- Directed by: Harald Vock
- Written by: Kurt Nachmann
- Produced by: Günther Eulau Karl Spiehs
- Starring: Roy Black Helga Anders Peter Weck
- Cinematography: Kurt Junek
- Edited by: Traude Krappl-Maass
- Music by: Werner Twardy
- Production companies: Divina-Film Lisa Film
- Distributed by: Gloria Film
- Release date: 22 July 1969;
- Running time: 85 minutes
- Country: West Germany
- Language: German

= Our Doctor Is the Best =

Our Doctor is the Best (Unser Doktor ist der Beste) is a 1969 West German comedy film directed by Harald Vock and starring Roy Black, Helga Anders and Peter Weck.

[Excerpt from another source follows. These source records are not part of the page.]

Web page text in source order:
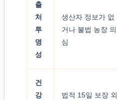
출
처
투
명
성
생산자 정보가 없
거나 불법 농장 의
심
건
강
법적 15일 보장 외

The film's sets were designed by the art director Karl Schneider.

==Plot==

Young doctor Leonhard Somner, who just finished his degree starts an internship in the private hospital of its chief Professor Jansen. Initially, he is mistaken by Nurse Lonie as a repairman requested to repair the hospital's chief's private bathroom and ends up being late for his first day in work. The hospital chief is not impressed as he already has some prejudices against Dr. Somner, who unknowingly received help by a friend to secure the internship. The strict head nurse also tries to confuse him with his first diagnosis of little Wilma in the children's ward, but soon realises that Leonhard is quite knowledgeable in his field. Widowed car seller Waldemar Kosel sustains a concussion while demonstrating a car to the said Dr. Somner ends up in the same hospital. Meanwhile his underage daughter Monika has the time of her life, being home alone and with her friend Hotte they play all kinds of pranks on the ever unpopular choleric study councillor Zackgiebel, who lives in the same building as the kids.
In hospital nurse Lonie and Dr. Sommer fall in love with each other, yet there is some jealousy when Dr. Sommer spends significant time with the hospital owner's wife - although nothing serious happens. Study councillor Zackgiebel informs Monika's strict aunt about her misdemeanors who is not impressed, as for a long time she is convinced that her brother-in-law cannot take proper care of his unruly daughter and wants custody of Monika. When a visit by the aunt is announced Monika and Hotte prepare a specially wet welcome for the aunt. Yet Dr Sommer, who promised Waldemar Kosel to keep an eye on his daughter while he is in hospital comes in just at the right time and can convince them, that any prank will make them more inclined to request sole custody for the aunt. Especially as she brought a child service worker in tow. with Leonhard's help they manage to clean the messy apartment up just in time and the visitors find a well behaved girl in a spic and span tidy apartment, making the study councillor Zackgiebel lose his credibility and her father retains custody.
In hospital Loni makes up with Leonhard, but also manages to matchmake Waldemar Kosel with the strict head nurse Hildegart. Leonhard finds out why Professor Jansen has prejudices against him, but his friend who organised the internship with his aunt, a big benefactor of the hospital can clarify the situation and Leonhard's reputation is rehabilitated. Yet the children's ward he worked in was supposed to be closed down, in favour of turning the rooms into a lab. While the benefactor thinks that the Professor intended to extend the children's ward, the professor has to change his mind on the closure. but Monika, Hotte and their friends had meanwhile Co e up with their own plan to help Leonhard out of gratefulness and save the children's ward by pretending they all have the measles. The professor detects the deceit, yet is not angry. He then makes Leonhard the chief of the children's ward. Leonhard, Lonie and the children then go to the park and the film ends with them singing a sing and Leonhard and Lonie sharing a kiss.

==Cast==
- Roy Black as Dr. Leonhard Sommer
- Helga Anders as Loni Vogt
- Peter Weck as Studienrat Zackgiebel
- Christiane Schmidtmer as Frau Janssen
- Joachim Hansen as Professor Frederik Janssen
- Corinna Genest as Oberschwester Hildegart
- Petra Esser as Monika Kosel
- Gerhard Acktun as Hotte
- Wilma Landkroon as Wilma
- Maria Brockerhoff as Freundin von Frau Janssen
- Gerhart Lippert as Dr. Walter Moll
- Max Mairich as Schuldirektor
- Edda Seippel as Eva-Maria Klarwein
- Käthe Haack as Alma Carisius
- Sissy Löwinger as Krankenschwester
- Helga Weigmann as Walters Freundin
- Karin Heske as Krankenschwester
- Karl-Heinz Peters as Patient mit Gipsbein
- Willy Schultes as Pförtner
- Klaus Hoeft as Lonis Freund
- Georg Thomalla as Waldemar Kosel
- Karl Spiehs as Polizist

==Bibliography==
- Bock, Hans-Michael & Bergfelder, Tim. The Concise CineGraph. Encyclopedia of German Cinema. Berghahn Books, 2009.